# [EXCERPTED DATA]
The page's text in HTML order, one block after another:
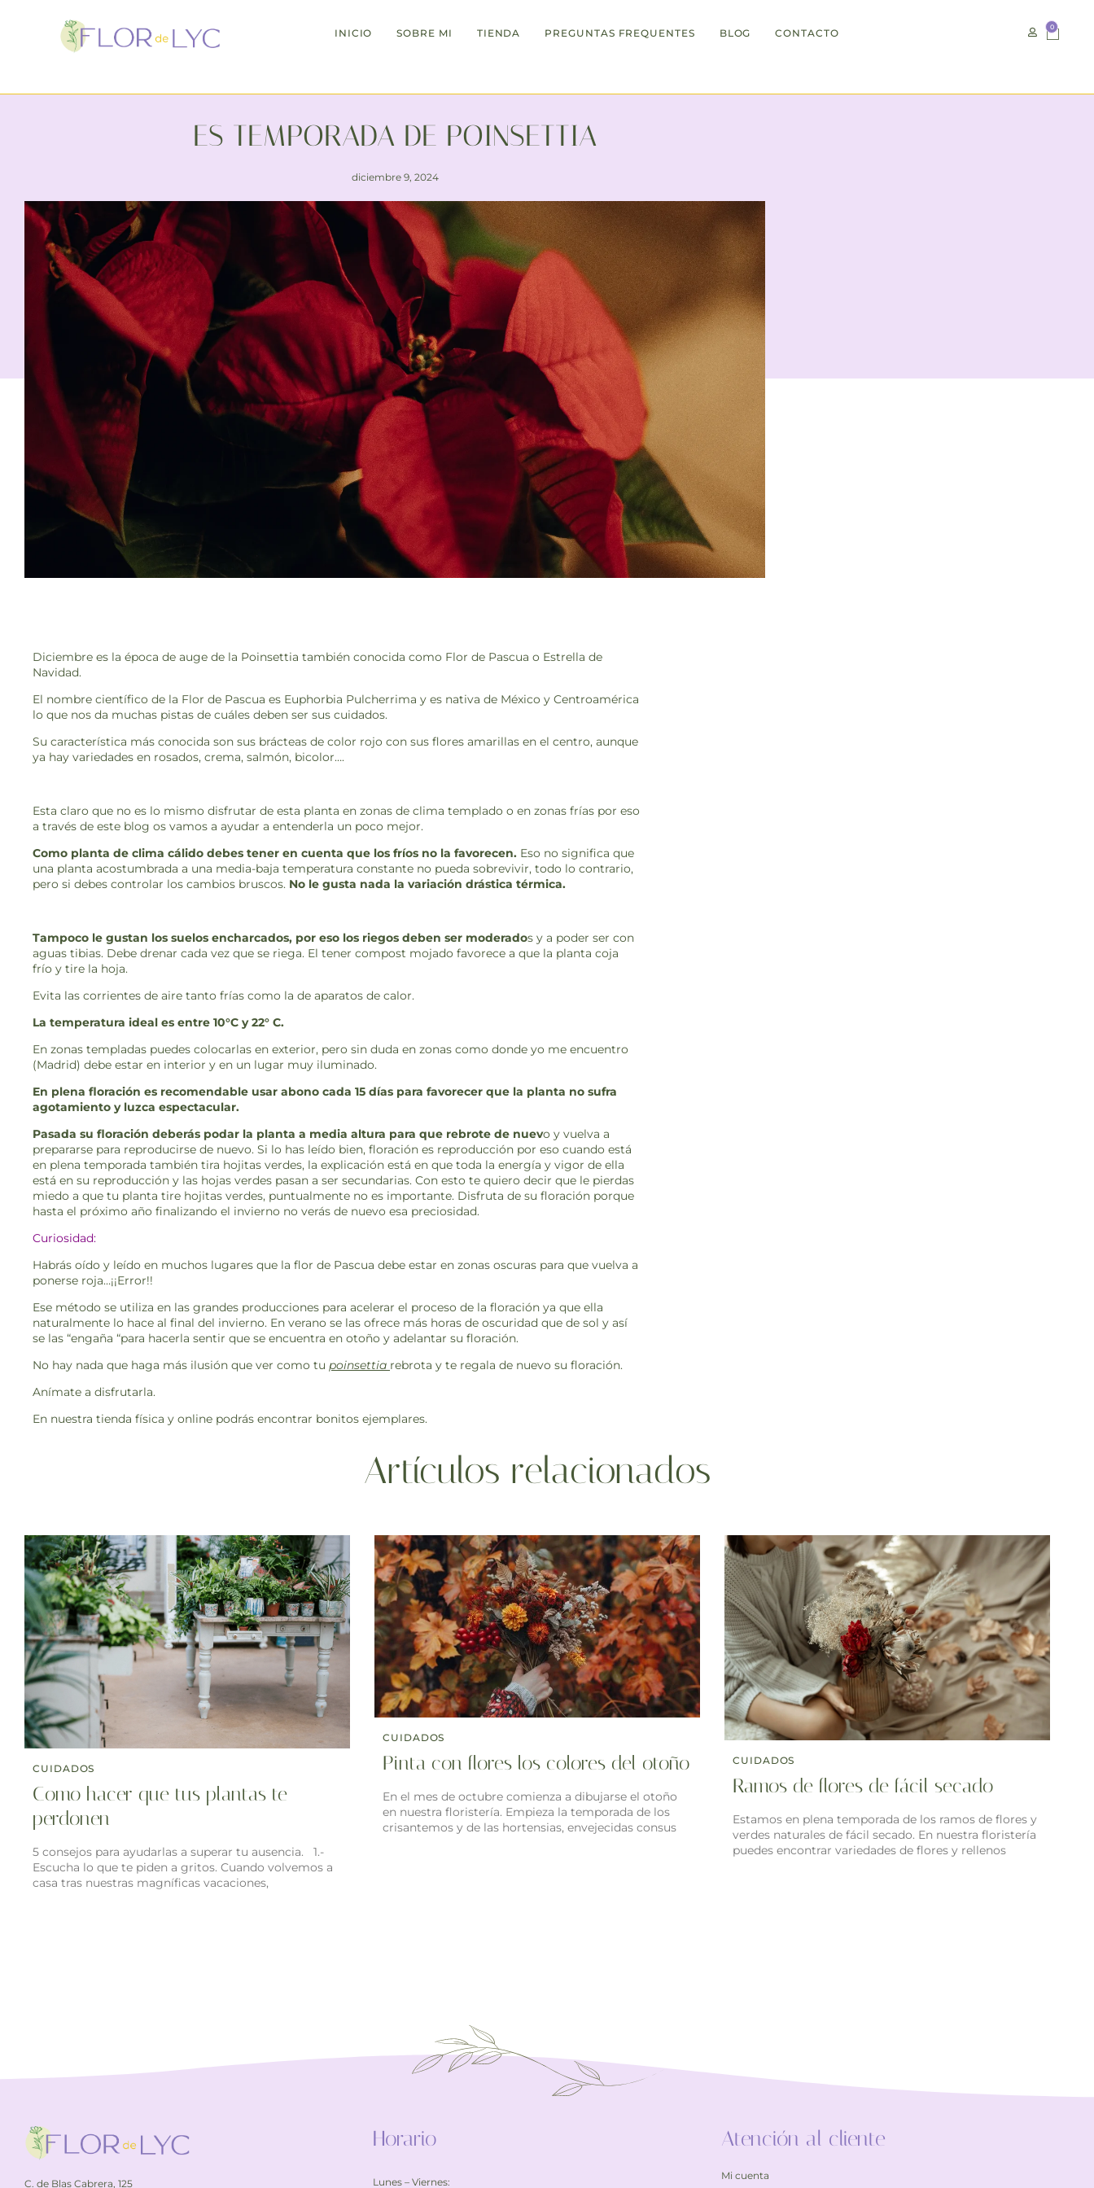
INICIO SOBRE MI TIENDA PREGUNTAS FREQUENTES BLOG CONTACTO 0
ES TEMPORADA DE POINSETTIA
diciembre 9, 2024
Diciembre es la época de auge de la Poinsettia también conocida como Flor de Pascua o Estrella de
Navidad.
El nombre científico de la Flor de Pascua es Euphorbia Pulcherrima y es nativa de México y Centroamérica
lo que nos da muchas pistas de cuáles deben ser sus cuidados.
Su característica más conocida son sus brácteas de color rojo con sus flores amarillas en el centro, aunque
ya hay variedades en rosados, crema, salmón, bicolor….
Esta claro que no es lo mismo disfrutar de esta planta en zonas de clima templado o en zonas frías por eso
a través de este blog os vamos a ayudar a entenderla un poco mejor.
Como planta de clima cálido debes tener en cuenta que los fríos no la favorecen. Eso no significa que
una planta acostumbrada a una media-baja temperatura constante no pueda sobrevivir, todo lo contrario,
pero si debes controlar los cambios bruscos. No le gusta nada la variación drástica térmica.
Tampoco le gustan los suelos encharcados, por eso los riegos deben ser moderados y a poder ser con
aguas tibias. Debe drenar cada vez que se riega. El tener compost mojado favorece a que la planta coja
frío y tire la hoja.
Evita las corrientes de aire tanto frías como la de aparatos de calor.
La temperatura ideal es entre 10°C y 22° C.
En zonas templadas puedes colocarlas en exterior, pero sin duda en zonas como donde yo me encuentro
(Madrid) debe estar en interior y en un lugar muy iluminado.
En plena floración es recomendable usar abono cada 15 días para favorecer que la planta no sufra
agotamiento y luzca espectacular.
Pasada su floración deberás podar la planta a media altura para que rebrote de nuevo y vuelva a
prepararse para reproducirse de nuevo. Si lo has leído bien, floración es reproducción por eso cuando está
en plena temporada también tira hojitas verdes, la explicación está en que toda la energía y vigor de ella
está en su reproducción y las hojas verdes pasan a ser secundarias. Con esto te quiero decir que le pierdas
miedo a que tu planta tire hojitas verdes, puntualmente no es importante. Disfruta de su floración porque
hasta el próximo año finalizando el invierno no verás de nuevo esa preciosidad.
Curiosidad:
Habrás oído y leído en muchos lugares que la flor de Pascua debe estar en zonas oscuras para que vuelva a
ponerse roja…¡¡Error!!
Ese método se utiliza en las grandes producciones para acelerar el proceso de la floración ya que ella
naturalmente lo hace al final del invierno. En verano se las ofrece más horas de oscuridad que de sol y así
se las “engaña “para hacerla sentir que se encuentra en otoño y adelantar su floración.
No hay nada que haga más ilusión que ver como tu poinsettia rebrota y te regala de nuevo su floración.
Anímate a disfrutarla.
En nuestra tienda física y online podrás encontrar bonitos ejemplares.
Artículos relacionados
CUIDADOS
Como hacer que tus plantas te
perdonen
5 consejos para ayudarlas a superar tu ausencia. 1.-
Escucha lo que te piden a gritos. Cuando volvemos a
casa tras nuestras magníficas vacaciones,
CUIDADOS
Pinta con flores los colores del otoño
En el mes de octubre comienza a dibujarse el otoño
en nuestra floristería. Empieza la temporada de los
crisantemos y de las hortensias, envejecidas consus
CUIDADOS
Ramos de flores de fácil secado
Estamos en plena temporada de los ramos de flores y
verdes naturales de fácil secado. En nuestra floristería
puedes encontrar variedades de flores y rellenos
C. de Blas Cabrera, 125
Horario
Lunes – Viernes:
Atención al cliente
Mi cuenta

# [TASK PROMPT]
Using the data above, reproduce exactly the lines from the line that contains "Anímate a disfrutarla." through the line that contains "Pinta con flores los colores del otoño", including both.

# [TASK SOLUTION]
Anímate a disfrutarla.
En nuestra tienda física y online podrás encontrar bonitos ejemplares.
Artículos relacionados
CUIDADOS
Como hacer que tus plantas te
perdonen
5 consejos para ayudarlas a superar tu ausencia. 1.-
Escucha lo que te piden a gritos. Cuando volvemos a
casa tras nuestras magníficas vacaciones,
CUIDADOS
Pinta con flores los colores del otoño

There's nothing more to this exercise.